Court of Appeals of the State of New York
Jan 18, 1881
83 N.Y. 418 (N.Y. 1881)

Summary

In Hope v. People (83 N.Y. 418) the defendant was indicted and tried for the crime of robbery in the first degree. The evidence disclosed that a number of masked men entered the apartment of the janitor of a bank and forcibly took from him the key to the bank.

Summary of this case from People v. Molineux

Opinion

Argued December 18, 1880

Decided January 18, 1881

Charles W. Brooke for plaintiff in error. Daniel G. Rollins for defendant in error.



The demurrer to the special plea interposed on behalf of the prisoner was properly sustained.
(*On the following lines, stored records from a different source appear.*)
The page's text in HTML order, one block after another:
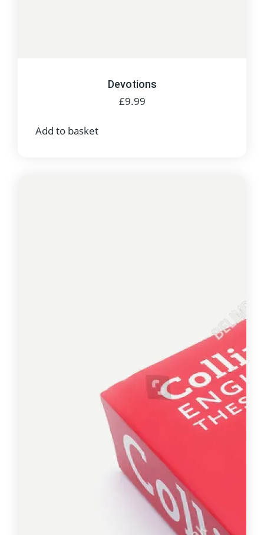
Devotions
£9.99
Add to basket
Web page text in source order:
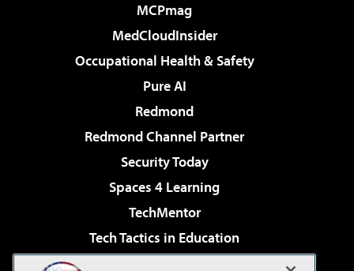
MCPmag
MedCloudInsider
Occupational Health & Safety
Pure AI
Redmond
Redmond Channel Partner
Security Today
Spaces 4 Learning
TechMentor
Tech Tactics in Education

The substance of the plea is, that the grand jury, by whom the indictment was found, did not proceed in accordance with law, but considered, regarded and examined improper, incompetent and irrelevant matters, and the specification is that they had before them for their consideration, and as part of their method of inquiry, and did consider certain ex parte affidavits taken before a police justice in an examination had before him as such, together with the examination of the prisoner, taken in accordance with the statute.
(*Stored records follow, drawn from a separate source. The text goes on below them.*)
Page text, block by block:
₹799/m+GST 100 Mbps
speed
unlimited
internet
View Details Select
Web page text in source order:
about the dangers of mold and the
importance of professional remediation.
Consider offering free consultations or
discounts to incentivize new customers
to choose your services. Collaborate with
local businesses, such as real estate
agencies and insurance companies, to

We find no authority for the position that the sufficiency of the evidence upon which an indictment is found by the grand jury is a question which can be raised by plea to the indictment, or that the reception of incompetent or irrelevant evidence by the grand jury can be pleaded. ( People v. Hulbut (4 Den. 133) is to the contrary, and no case has been cited in support of the plea. The counsel for the prisoner claims that the plea should be considered as a motion to quash. No such motion was made, but the plea was argued on demurrer, and the judgment overruling it was clearly correct. Moreover, it does not state facts which would be sufficient, even on a motion, to require the court to quash the indictment. It does not aver or show that the exparte affidavits were the only evidence before the grand jury, nor that the witnesses by whom they were made were not also personally examined, or that the indictment was not based upon sufficient competent evidence, nor does it contain the very essential averment that any fact material to the case of the prosecution was established by such ex parte affidavits, nor does it show that the prisoner was in any manner prejudiced by their being before the grand jury. All that appears on the face of the plea is that the preliminary affidavits and examination taken before the committing magistrate pursuant to the statute were placed before the grand jury as a part of their method of inquiry, and were considered by them. There is nothing to show that the grand jury made any improper use of these examinations or did not proceed according to law. The statute makes it the duty of the magistrate before whom an offender is brought for examination, to certify all examinations taken before him, to the court having cognizance of the offense and in which the prisoner may be indicted, on the first day of its next session (2 R.S. 733, §§ 21, 26); and one purpose of this requirement, doubtless is that these papers may be laid before the grand jury to aid them in their investigation of the case. We are not aware that it has ever before been claimed that placing these papers in the hands of the grand jury vitiated an indictment.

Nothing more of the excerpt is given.